February 4, 2002HOUSTON -- Andrews & Kurth secured an arbitration award for its client Mobile Energy Services Company, L.L.C. (MESC) against Kimberly-Clark Corporation (K-C) for at least $27 million, which is the second in as many weeks for MESC against K-C. The award for the disputed demand charges due for K-C’s closure of its Pulp Mill exceed by more than $25 million the amount K-C contended it should pay in the arbitration, according to John Lee, a partner with Andrews & Kurth and MESC’s lead trial counsel in the arbitrations. This decision, which the American Arbitration Association (AAA) announced in Dallas on January 31, 2002, together with an award involving the same site issued by the AAA on January 21, 2002, require K-C to pay MESC more than $53 million.

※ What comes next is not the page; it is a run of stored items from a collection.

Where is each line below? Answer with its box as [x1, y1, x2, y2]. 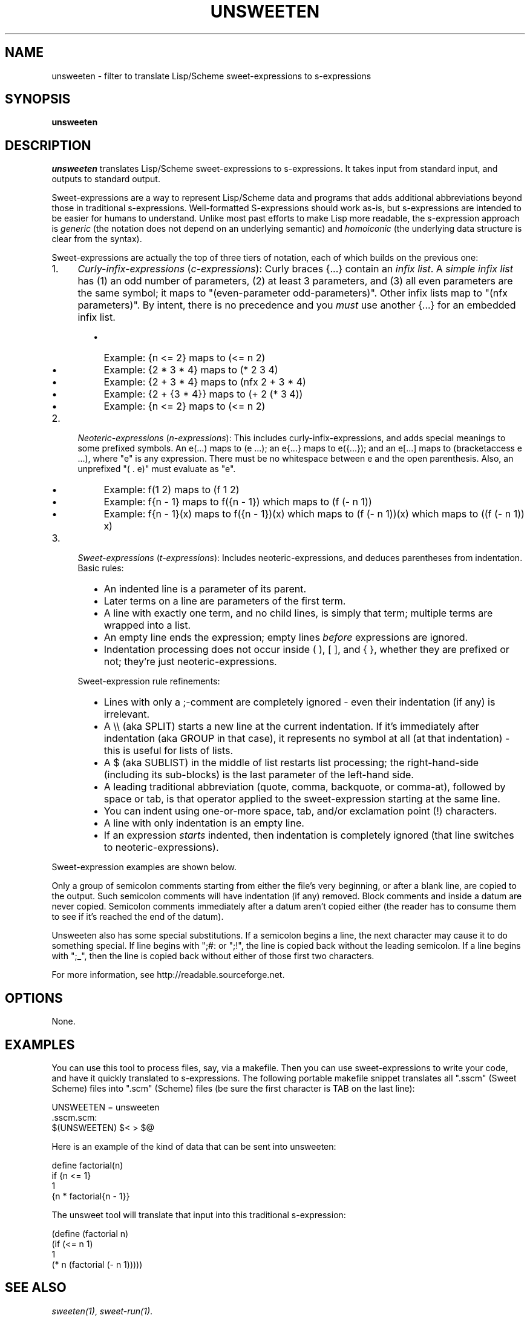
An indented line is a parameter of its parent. [103, 583, 307, 595]
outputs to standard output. [51, 174, 160, 185]
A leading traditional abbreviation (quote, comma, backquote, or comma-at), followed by [103, 781, 506, 793]
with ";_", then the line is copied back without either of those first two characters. [51, 951, 375, 962]
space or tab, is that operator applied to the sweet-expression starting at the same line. [103, 793, 500, 805]
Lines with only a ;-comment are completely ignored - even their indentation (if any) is [103, 696, 496, 709]
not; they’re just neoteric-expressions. [103, 655, 277, 668]
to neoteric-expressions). [103, 841, 219, 854]
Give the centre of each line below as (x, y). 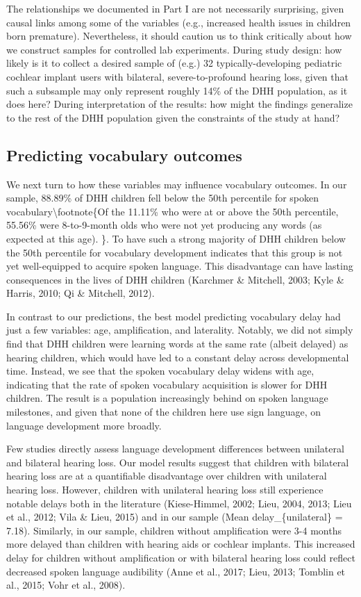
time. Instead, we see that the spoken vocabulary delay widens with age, (160, 371)
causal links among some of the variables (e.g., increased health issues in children (179, 22)
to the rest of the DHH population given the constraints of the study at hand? (173, 117)
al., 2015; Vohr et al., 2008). (66, 585)
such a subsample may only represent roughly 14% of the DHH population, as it (177, 90)
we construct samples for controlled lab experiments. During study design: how (174, 49)
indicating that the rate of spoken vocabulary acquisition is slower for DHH (167, 384)
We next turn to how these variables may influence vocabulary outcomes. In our (177, 184)
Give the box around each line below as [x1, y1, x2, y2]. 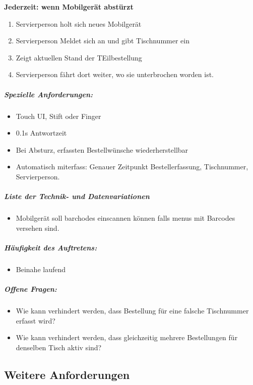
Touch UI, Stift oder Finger [16, 110, 101, 121]
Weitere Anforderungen [4, 366, 130, 382]
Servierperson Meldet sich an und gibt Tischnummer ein [16, 35, 189, 46]
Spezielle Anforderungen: [4, 89, 93, 99]
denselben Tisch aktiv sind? [16, 342, 102, 352]
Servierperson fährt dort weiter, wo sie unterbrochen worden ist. [16, 69, 214, 80]
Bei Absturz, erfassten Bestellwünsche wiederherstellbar [16, 144, 188, 155]
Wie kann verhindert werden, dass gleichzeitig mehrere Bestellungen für [16, 332, 238, 343]
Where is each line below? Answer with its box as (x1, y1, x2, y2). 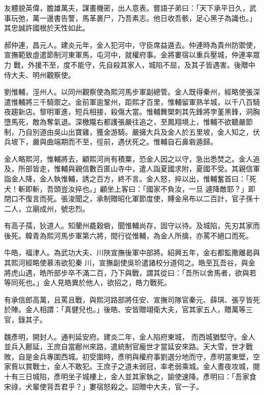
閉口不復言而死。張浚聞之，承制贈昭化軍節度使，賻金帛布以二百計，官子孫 (4, 193, 253, 204)
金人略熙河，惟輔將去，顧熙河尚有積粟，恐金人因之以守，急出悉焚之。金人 (4, 153, 253, 164)
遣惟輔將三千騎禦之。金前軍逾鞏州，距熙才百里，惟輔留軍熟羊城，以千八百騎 (4, 96, 260, 107)
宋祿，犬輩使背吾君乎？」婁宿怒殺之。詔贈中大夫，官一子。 (4, 381, 203, 391)
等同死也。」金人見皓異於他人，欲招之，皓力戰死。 (4, 277, 171, 288)
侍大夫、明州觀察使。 (4, 69, 75, 80)
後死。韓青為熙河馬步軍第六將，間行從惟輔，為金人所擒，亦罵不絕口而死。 (4, 230, 253, 240)
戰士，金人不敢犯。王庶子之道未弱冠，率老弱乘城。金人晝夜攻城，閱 (32, 361, 260, 372)
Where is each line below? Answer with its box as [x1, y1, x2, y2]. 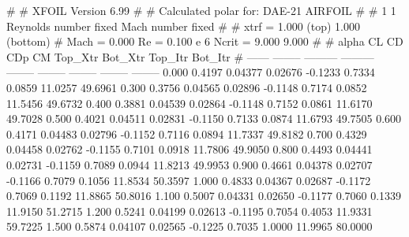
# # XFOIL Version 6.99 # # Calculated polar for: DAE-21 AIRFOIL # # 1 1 [6, 2, 396, 18]
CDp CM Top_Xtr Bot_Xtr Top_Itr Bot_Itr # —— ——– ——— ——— [6, 48, 374, 65]
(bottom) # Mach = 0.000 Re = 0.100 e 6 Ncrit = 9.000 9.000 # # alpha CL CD [6, 33, 403, 50]
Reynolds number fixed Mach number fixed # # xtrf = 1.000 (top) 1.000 [6, 17, 361, 34]
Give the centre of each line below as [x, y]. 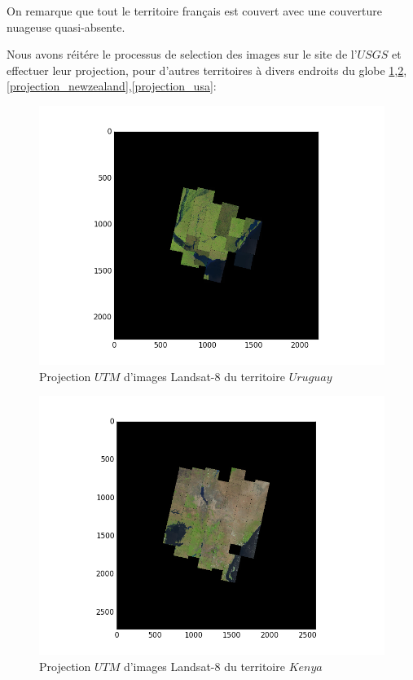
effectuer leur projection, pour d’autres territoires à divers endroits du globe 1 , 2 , [207, 70]
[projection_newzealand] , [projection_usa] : [112, 86]
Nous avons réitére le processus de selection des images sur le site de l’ [182, 54]
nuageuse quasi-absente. [66, 26]
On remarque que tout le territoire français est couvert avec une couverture [194, 11]
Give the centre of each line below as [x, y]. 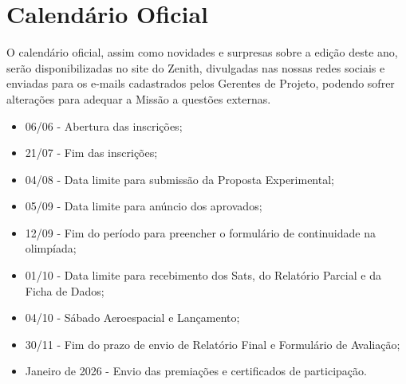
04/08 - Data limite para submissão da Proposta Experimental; [179, 179]
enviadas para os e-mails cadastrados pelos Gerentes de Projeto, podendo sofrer [201, 83]
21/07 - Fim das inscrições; [91, 153]
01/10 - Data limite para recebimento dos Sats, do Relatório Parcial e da [203, 275]
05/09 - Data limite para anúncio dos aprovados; [144, 206]
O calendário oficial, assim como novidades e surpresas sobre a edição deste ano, [202, 52]
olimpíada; [51, 248]
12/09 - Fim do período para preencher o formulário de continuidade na [200, 232]
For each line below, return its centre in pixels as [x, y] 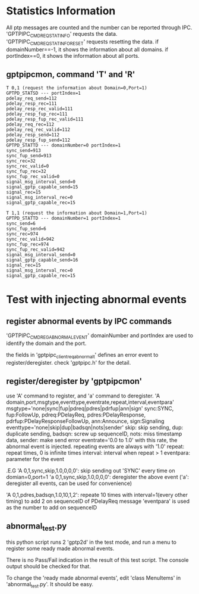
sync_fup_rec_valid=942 [36, 250]
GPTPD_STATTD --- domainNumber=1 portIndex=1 [63, 219]
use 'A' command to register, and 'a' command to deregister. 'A [83, 396]
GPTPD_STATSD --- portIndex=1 [44, 94]
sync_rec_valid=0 [28, 166]
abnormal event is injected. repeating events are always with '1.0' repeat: [95, 446]
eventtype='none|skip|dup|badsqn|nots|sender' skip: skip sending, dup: [95, 427]
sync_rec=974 [22, 234]
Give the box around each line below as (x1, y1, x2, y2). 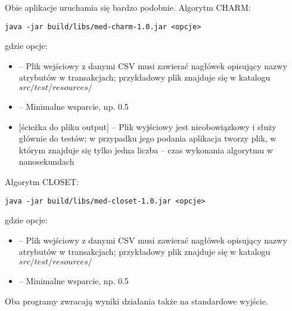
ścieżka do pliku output (21, 120, 107, 133)
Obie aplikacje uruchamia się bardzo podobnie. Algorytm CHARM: (5, 1, 251, 13)
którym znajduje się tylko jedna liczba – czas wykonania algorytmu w (18, 143, 273, 156)
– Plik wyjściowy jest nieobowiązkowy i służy (111, 120, 277, 133)
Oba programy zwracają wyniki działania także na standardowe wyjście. (5, 294, 268, 307)
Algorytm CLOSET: (5, 175, 79, 187)
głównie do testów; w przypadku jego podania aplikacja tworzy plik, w (18, 132, 277, 144)
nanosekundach (18, 155, 74, 168)
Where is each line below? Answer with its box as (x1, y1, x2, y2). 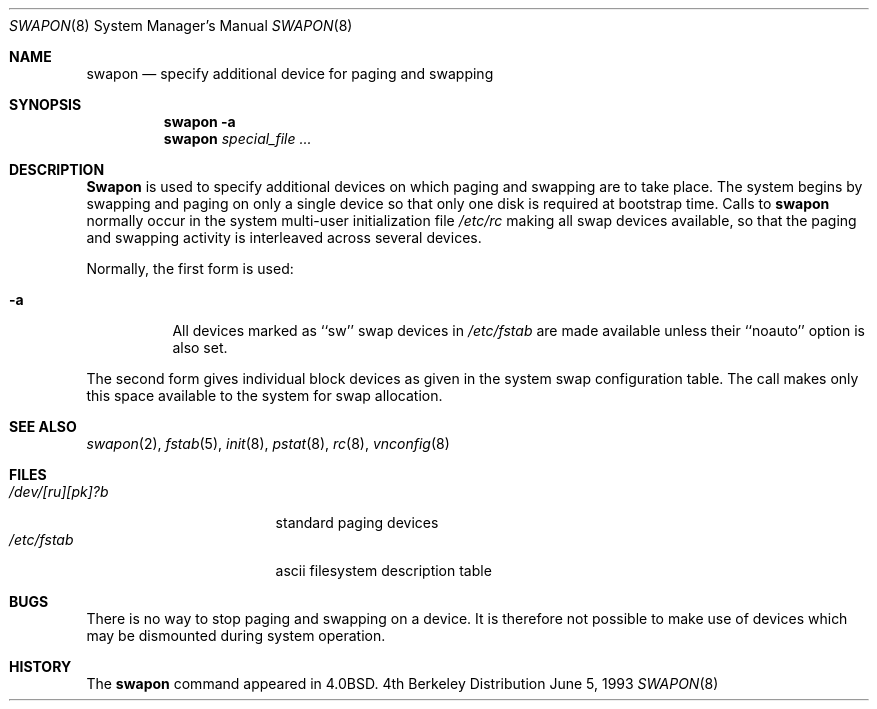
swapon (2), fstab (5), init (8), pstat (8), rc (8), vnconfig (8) (86, 435, 450, 452)
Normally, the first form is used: (86, 260, 294, 277)
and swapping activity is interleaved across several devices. (86, 229, 482, 246)
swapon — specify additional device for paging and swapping (86, 65, 494, 82)
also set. (172, 339, 228, 356)
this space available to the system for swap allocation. (86, 387, 443, 404)
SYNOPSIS (9, 96, 82, 113)
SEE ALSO (9, 418, 77, 435)
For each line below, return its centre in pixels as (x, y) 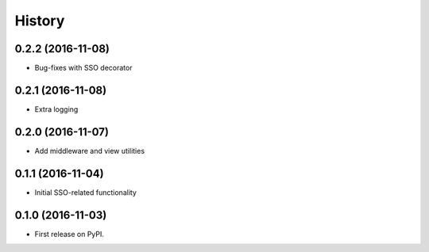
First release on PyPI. (70, 234)
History (40, 21)
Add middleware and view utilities (90, 151)
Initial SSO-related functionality (85, 192)
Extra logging (56, 109)
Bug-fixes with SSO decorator (83, 68)
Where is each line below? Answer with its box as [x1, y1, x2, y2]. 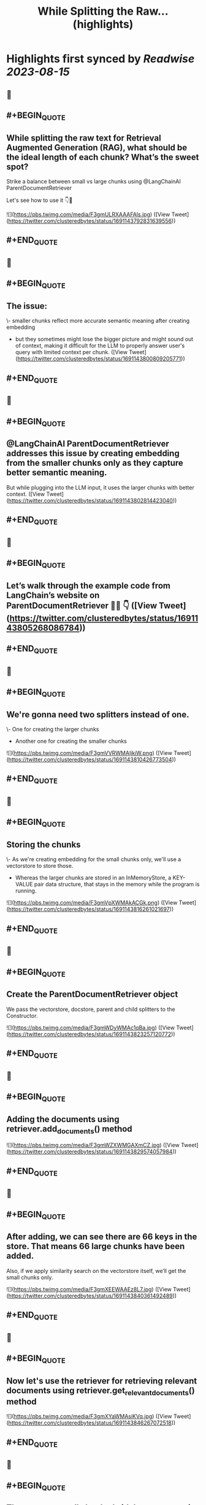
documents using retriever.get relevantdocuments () [6, 1385, 195, 1397]
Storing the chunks [6, 839, 81, 849]
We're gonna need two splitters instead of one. [6, 709, 189, 719]
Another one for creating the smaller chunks [15, 737, 127, 745]
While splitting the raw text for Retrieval [6, 133, 161, 143]
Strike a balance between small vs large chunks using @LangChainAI [6, 177, 181, 185]
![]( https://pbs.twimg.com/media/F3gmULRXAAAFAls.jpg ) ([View [6, 211, 170, 218]
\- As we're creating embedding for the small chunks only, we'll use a [6, 856, 181, 863]
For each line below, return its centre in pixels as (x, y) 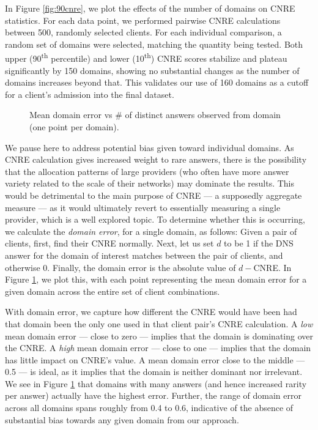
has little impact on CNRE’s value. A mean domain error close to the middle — (155, 359)
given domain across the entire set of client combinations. (113, 291)
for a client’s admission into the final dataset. (90, 94)
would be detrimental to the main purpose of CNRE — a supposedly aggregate (153, 195)
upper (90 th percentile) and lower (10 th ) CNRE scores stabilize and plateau (146, 57)
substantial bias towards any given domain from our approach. (122, 419)
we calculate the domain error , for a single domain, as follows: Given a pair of (151, 231)
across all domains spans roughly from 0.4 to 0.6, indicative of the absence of (149, 408)
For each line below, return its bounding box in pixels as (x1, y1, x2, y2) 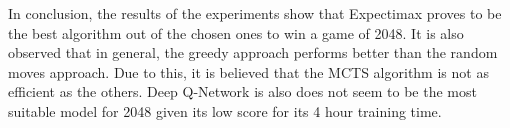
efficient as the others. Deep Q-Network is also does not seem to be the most (8, 81, 477, 102)
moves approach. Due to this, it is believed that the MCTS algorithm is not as (8, 61, 489, 82)
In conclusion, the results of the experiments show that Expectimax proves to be (8, 3, 502, 23)
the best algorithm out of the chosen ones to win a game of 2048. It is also (8, 22, 464, 43)
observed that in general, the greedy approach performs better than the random (8, 42, 498, 63)
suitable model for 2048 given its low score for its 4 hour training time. (8, 100, 442, 121)
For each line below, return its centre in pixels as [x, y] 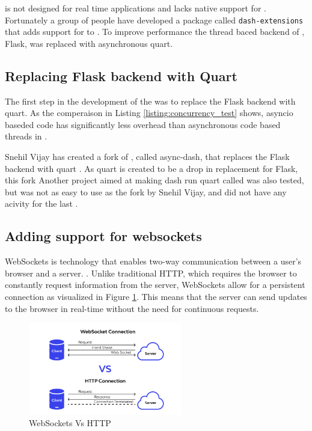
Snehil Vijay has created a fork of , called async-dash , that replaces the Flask [147, 157]
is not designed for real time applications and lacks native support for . [136, 8]
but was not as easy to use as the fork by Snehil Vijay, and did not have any [146, 191]
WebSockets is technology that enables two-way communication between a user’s [153, 261]
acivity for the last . [41, 203]
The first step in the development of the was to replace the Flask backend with [150, 101]
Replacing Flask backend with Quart [121, 75]
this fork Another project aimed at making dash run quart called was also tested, [154, 180]
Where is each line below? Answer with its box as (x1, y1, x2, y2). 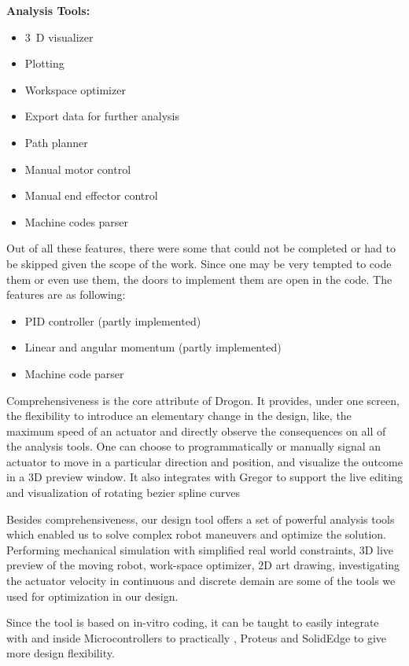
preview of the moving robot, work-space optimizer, (6, 557, 255, 573)
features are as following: (6, 286, 126, 303)
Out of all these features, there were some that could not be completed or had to (6, 240, 396, 256)
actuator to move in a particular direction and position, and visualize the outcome (6, 453, 403, 469)
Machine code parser (24, 365, 124, 381)
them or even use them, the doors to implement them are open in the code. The (6, 270, 392, 287)
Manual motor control (24, 160, 131, 177)
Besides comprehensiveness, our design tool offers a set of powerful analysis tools (6, 510, 395, 527)
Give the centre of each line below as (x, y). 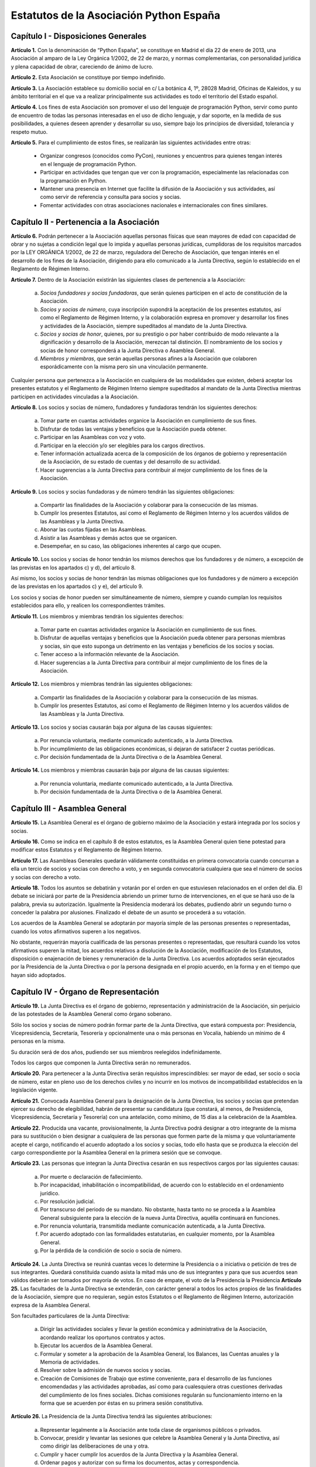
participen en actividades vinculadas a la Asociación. (75, 397)
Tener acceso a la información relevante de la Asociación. (110, 654)
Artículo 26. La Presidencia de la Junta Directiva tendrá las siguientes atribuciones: (112, 1417)
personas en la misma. (38, 1041)
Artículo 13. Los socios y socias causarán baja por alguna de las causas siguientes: (112, 727)
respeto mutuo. (29, 131)
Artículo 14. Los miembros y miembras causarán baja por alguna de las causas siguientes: (120, 770)
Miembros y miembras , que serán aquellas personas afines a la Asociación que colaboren (148, 359)
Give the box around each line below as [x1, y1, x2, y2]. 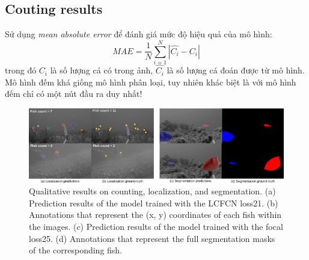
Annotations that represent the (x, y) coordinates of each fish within [29, 208, 282, 221]
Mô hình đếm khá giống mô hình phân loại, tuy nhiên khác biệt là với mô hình [5, 75, 296, 88]
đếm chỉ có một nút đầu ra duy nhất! [5, 87, 142, 100]
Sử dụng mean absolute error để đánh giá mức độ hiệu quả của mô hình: [5, 28, 272, 40]
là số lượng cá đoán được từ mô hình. [167, 64, 305, 76]
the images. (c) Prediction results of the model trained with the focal [29, 220, 283, 233]
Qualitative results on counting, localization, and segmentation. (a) [29, 185, 276, 197]
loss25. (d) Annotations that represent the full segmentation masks [29, 232, 275, 244]
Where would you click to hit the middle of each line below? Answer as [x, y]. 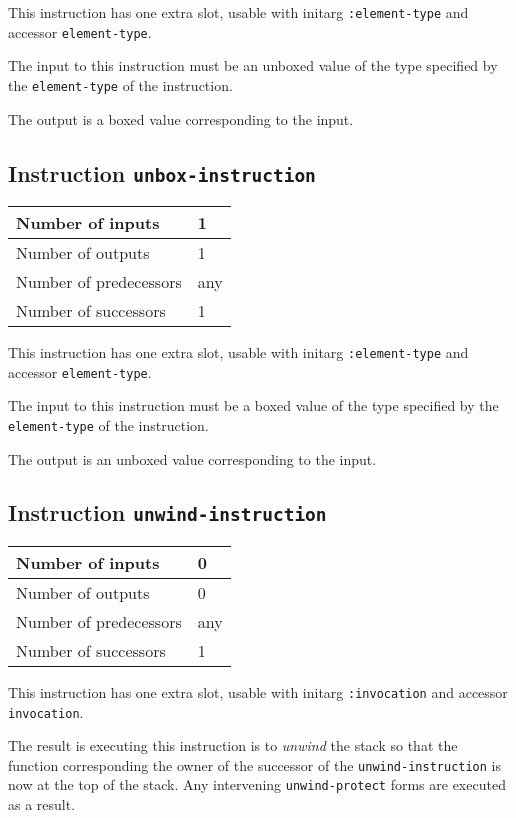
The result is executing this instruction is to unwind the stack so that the [233, 745]
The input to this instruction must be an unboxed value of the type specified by [253, 65]
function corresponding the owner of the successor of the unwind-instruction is [255, 764]
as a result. [42, 804]
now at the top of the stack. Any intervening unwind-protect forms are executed [257, 784]
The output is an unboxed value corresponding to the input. [192, 458]
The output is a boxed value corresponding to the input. [181, 118]
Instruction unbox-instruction [162, 172]
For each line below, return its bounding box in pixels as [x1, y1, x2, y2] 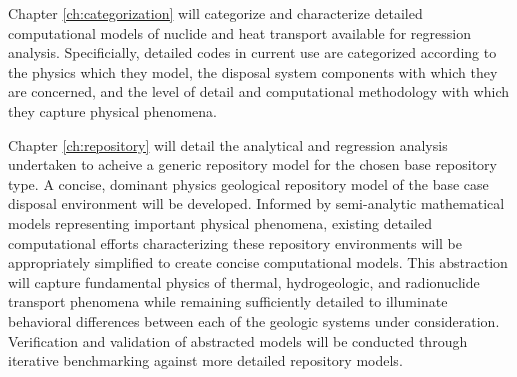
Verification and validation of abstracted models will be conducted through [8, 330, 468, 351]
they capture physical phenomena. [8, 100, 217, 121]
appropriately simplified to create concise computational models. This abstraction [8, 252, 508, 273]
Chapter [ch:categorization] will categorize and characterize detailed [8, 3, 423, 23]
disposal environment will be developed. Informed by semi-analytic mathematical [8, 193, 505, 214]
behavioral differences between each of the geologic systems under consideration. [8, 310, 500, 331]
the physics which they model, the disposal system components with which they [8, 61, 498, 82]
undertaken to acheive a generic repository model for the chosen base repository [8, 154, 498, 175]
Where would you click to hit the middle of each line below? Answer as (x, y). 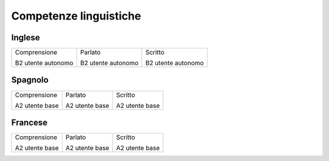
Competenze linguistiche (76, 16)
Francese (30, 123)
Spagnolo (30, 80)
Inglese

The two awards stem from K-C’s September 1, 1999 closure of its Pulp Mill in Mobile, Alabama and replacement of the Pulp Mill’s pulp-making operations with a dry fiber operation. MESC has contracts to provide the energy services required by K-C’s Pulp Mill and its Tissue Mill, which are located at the same mill complex in Mobile. The contracts obligate K-C to pay MESC demand charges for its continued activities on the Pulp Mill property,” says Lee. The most recent announced arbitration award resolves the parties’ dispute over the Pulp Mill’s demand charges due since the September 1, 1999 closure.
“While this second award does not provide MESC the full amount of Pulp Mill demand charges we were seeking from K-C, it does deny K-C’s position that it only owed Pulp Mill demand charges based on the mill’s very limited prospective usage of MESC’s energy services at the mill. Instead it established a Pulp Mill demand charge due for the entire two-year period following the closure based on a return of investment theory we alternatively urged,” Lee says. While the award set the demand rate to provide a lower return than we believed was justly merited, $27 million still far exceeds the $2 million K-C was willing to pay based on its prospective energy usage,” Lee says.
“For the second time in two weeks I find myself praising the Andrews & Kurth team that represented MESC in two very complex arbitration cases. The cumulative cash awards in excess of $53 million are a major component of MESC’s recovery program. Hopefully, with these major disputes behind us, MESC can now focus more on the future, as we expect to continue to be the primary energy supplier to Kimberly-Clark’s very important Tissue Mill in Mobile, for years to come,” says Jim Stewart, chief executive officer of MESC.
The Andrews & Kurth team representing MESC included partners Lee, Scott Locher, and David Zdunkewicz, of counsel Neil Kelly, and associate Liz Wiley, the same team who represented MESC in the first successful arbitration. The demand charge claims arose under a very complex and technical energy service agreement for the Pulp Mill and a master operating agreement for the whole mill complex, both of which were entered in connection with the 1994 sale of the complex’s energy-production assets to MESC. K-C was represented in this arbitration by a team of former Sidley & Austin lawyers from Chicago.
Andrews & Kurth L.L.P., founded in 1902, is based in Houston, has 360 lawyers and offices in Austin, Dallas, Los Angeles, London, New York and Washington D.C. The firm’s practice areas include appellate, bankruptcy, business transactions, energy, environmental, corporate and securities, labor and employment, litigation, intellectual property, public law, project finance, real estate, structured finance, asset securitization, technology and tax law for U.S. and international clients.
MESC is an unregulated subsidiary of the Southern Company formed in 1994 to acquire the energy production assets situated in the Mobile mill complex. K-C, which merged with Scott Paper Company in 1995, is a $14 billion global consumer products company that manufactures tissue, personal care and health care products under various brand names.